I've not much experience with glue blocks as I used a different method. That said…I projects coming up where I'd like to use this technique.

Question…when gluing a block to a fresh blank, do you first need to remove the wax coating or can you glue directly to it?

Thanks all…


----------



## joek30296 (Jul 21, 2010)

I don't do glue blocks either but I think you would need to remove the wax in order for the glue to stick.
Just my 2 cents.


----------



## JoeinGa (Nov 26, 2012)

Glue needs to penetrate the fibers on both pieces of the wood for it to cause the bond. Wax (and a lot of other coatings as well) will prevent this.


----------



## TheDane (May 15, 2008)

Glue will not stick to wax. Eddie Castelin has a YouTube video that tells you pretty much everything you need to know about glue blocks … enjoy:


----------



## Wildwood (Jul 22, 2012)

Yes, you have to remove the wax first. Are you going to glue your blank to waste block or use a paper joint?

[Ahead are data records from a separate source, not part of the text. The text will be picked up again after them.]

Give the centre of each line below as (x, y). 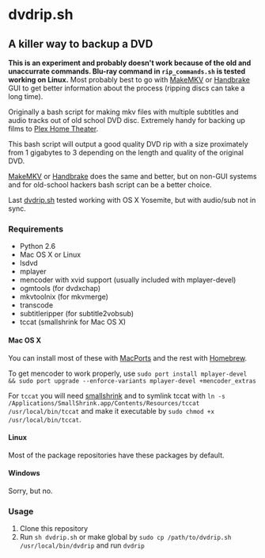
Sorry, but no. (30, 491)
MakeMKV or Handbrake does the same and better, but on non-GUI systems (132, 176)
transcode (36, 305)
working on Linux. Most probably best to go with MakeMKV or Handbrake (129, 80)
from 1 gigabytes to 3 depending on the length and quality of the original (126, 153)
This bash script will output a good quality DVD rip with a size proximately (128, 144)
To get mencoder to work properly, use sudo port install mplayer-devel (128, 373)
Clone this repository (54, 529)
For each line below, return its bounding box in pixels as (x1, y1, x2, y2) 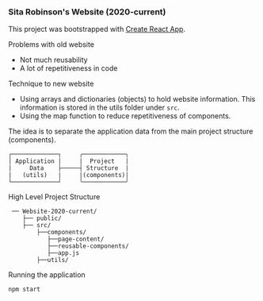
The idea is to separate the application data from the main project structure (8, 126, 253, 137)
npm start (8, 285, 41, 294)
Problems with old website (8, 40, 95, 49)
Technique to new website (8, 79, 94, 89)
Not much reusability (19, 55, 89, 65)
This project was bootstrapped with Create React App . (8, 25, 186, 34)
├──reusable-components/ (47, 242, 129, 250)
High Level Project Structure (8, 192, 101, 202)

I seldom use clue joints anymore, but have use both waste blocks with faceplates & chuck. Have used CA, hot melt, and yellow carpenter glue joints.

Waste block and blanks surface should be evenly flat. CA & hot melt glue fastest joint but not as good as yellow glue paper joints in my opinion.

If prone to catches, try yellow glue paper joint first.

Whether using faceplate or chuck, use a screw centered in waste block and mark center of blank with an awl. Do not need screw to protrude thru waste block that much. I apply glue to waste block, paper, glue bottom of blank mounted on the lathe but can do off lathe as well. Bring up tailstock and apply pressure, wait for glue to dry.

Once glue dries, turn my bowl, sand finish, take a wood chisel to separate glue block from bowl, will either sand or reverse turn bottom of bowl. I use a padded waste block to jam chuck bowl.

I prefer CA & hot melt glue for inside out turnings, and do not use paper joints. Still use wood chisel to separate, and tool marks turned away finish turning. Use yellow glue for gluing parts bake together.


----------



## ScrubPlane (May 22, 2012)

Thank you one and all for comments and suggestions. It only goes to show that there are many ways to get the job done.

John


----------